=== Exercise description ===
In the entries that follow, the first line to write out is the one containing "using PackageCompiler [8, 48, 85, 56]", and the last is the one containing "python version. [8, 606, 61, 616]". Reproduce that stretch exactly, with nothing before or after it.

=== Data extracted from a collection ===
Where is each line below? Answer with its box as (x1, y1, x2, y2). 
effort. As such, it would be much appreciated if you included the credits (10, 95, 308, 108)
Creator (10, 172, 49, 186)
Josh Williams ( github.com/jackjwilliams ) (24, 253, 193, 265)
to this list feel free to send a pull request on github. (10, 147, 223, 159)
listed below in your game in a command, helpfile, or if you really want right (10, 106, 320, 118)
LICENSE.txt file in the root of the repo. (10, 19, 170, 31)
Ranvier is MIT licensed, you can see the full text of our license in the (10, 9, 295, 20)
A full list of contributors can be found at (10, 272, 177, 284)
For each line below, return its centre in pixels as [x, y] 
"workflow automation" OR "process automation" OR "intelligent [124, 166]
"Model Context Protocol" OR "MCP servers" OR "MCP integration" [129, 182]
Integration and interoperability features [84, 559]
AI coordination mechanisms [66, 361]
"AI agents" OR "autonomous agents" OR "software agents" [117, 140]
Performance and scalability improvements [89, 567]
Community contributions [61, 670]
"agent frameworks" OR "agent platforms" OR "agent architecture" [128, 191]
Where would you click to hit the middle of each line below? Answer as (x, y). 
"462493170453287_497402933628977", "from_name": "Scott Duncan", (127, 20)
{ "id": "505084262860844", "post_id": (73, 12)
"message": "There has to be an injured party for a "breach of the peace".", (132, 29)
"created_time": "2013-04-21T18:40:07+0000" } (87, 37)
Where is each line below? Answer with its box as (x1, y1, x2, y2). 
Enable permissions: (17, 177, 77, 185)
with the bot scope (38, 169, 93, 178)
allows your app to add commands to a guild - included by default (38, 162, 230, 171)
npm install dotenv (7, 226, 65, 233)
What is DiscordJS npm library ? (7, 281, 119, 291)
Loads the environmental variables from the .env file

==

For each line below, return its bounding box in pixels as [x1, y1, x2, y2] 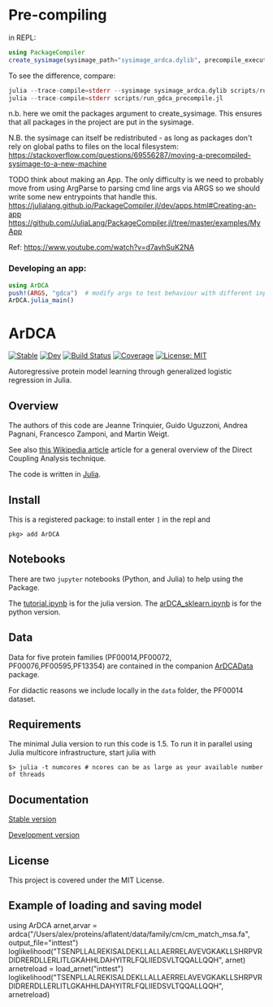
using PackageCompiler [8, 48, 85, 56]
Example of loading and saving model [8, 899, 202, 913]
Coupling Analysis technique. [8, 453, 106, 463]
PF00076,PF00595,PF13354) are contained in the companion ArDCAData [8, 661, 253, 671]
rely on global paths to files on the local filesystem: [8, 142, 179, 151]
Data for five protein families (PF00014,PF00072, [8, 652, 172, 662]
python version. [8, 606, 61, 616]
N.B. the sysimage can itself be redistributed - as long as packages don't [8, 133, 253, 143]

=== Finished task ===
using PackageCompiler [8, 48, 85, 56]
Example of loading and saving model [8, 899, 202, 913]
Coupling Analysis technique. [8, 453, 106, 463]
PF00076,PF00595,PF13354) are contained in the companion ArDCAData [8, 661, 253, 671]
rely on global paths to files on the local filesystem: [8, 142, 179, 151]
Data for five protein families (PF00014,PF00072, [8, 652, 172, 662]
python version. [8, 606, 61, 616]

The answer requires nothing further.